Stored entries
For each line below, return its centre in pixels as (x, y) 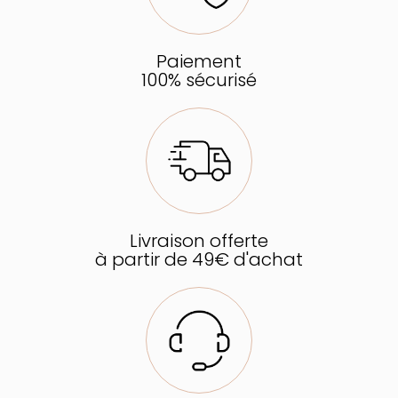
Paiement (199, 61)
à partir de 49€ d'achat (199, 259)
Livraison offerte (199, 241)
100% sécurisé (199, 80)
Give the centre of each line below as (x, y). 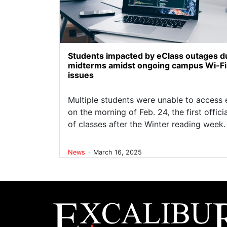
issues (81, 75)
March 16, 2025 (118, 153)
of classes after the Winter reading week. (147, 124)

- _EXERCISE GOAL_: Copy the entries above exactly from the line with "Give the centre" down to their last line, both ends included. Do not copy any pictures.

- _ANSWER FOR THE TASK_:
Give the centre of each line below as (x, y). 
issues (81, 75)
March 16, 2025 (118, 153)
of classes after the Winter reading week. (147, 124)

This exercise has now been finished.